Quick way to upsample numpy array by nearest neighbor tiling

Here's a potentially fast way using stride tricks and reshaping:

from numpy.lib.stride_tricks import as_strided

def tile_array(a, b0, b1):
    r, c = a.shape                                    # number of rows/columns
    rs, cs = a.strides                                # row/column strides 
    x = as_strided(a, (r, b0, c, b1), (rs, 0, cs, 0)) # view a as larger 4D array
    return x.reshape(r*b0, c*b1)                      # create new 2D array

The underlying data in a is copied when reshape is called, so this function does not return a view. However, compared to using repeat along multiple axes, fewer copying operations are required.

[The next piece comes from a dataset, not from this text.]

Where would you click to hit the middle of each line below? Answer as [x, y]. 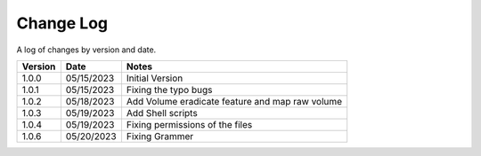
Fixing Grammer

The function can be then used as follows:

>>> a = np.arange(9).reshape(3, 3)
>>> a
array([[0, 1, 2],
       [3, 4, 5],
       [6, 7, 8]])

>>> tile_array(a, 2, 2)
array([[0, 0, 1, 1, 2, 2],
       [0, 0, 1, 1, 2, 2],
       [3, 3, 4, 4, 5, 5],
       [3, 3, 4, 4, 5, 5],
       [6, 6, 7, 7, 8, 8],
       [6, 6, 7, 7, 8, 8]])

>>> tile_array(a, 3, 4)
array([[0, 0, 0, 0, 1, 1, 1, 1, 2, 2, 2, 2],
       [0, 0, 0, 0, 1, 1, 1, 1, 2, 2, 2, 2],
       [0, 0, 0, 0, 1, 1, 1, 1, 2, 2, 2, 2],
       [3, 3, 3, 3, 4, 4, 4, 4, 5, 5, 5, 5],
       [3, 3, 3, 3, 4, 4, 4, 4, 5, 5, 5, 5],
       [3, 3, 3, 3, 4, 4, 4, 4, 5, 5, 5, 5],
       [6, 6, 6, 6, 7, 7, 7, 7, 8, 8, 8, 8],
       [6, 6, 6, 6, 7, 7, 7, 7, 8, 8, 8, 8],
       [6, 6, 6, 6, 7, 7, 7, 7, 8, 8, 8, 8]])

Now, for small blocks, this method is a little slower than using repeat but faster than kron.

For slightly larger blocks, however, it becomes quicker than other alternatives. For instance, using a block shape of (20, 20):

>>> %timeit tile_array(a, 20, 20)
100000 loops, best of 3: 18.7 µs per loop

>>> %timeit a.repeat(20, axis=0).repeat(20, axis=1)
10000 loops, best of 3: 26 µs per loop

>>> %timeit np.kron(a, np.ones((20,20), a.dtype))
10000 loops, best of 3: 106 µs per loop

The gap between the methods increases as the block size increases.

Also if a is a large array, it may be quicker than alternatives:

>>> a2 = np.arange(1000000).reshape(1000, 1000)
>>> %timeit tile_array(a2, 2, 2)
100 loops, best of 3: 11.4 ms per loop

>>> %timeit a2.repeat(2, axis=0).repeat(2, axis=1)
1 loops, best of 3: 30.9 ms per loop

One option is

>>> a.repeat(2, axis=0).repeat(2, axis=1)
array([[0, 0, 1, 1, 2, 2],
       [0, 0, 1, 1, 2, 2],
       [3, 3, 4, 4, 5, 5],
       [3, 3, 4, 4, 5, 5],
       [6, 6, 7, 7, 8, 8],
       [6, 6, 7, 7, 8, 8]])

This is slightly wasteful due to the intermediate array but it's concise at least.

Probably not the fastest, but..

np.kron(a, np.ones((B,B), a.dtype))

It does the Kronecker product, so it involves a multiplication for each element in the output.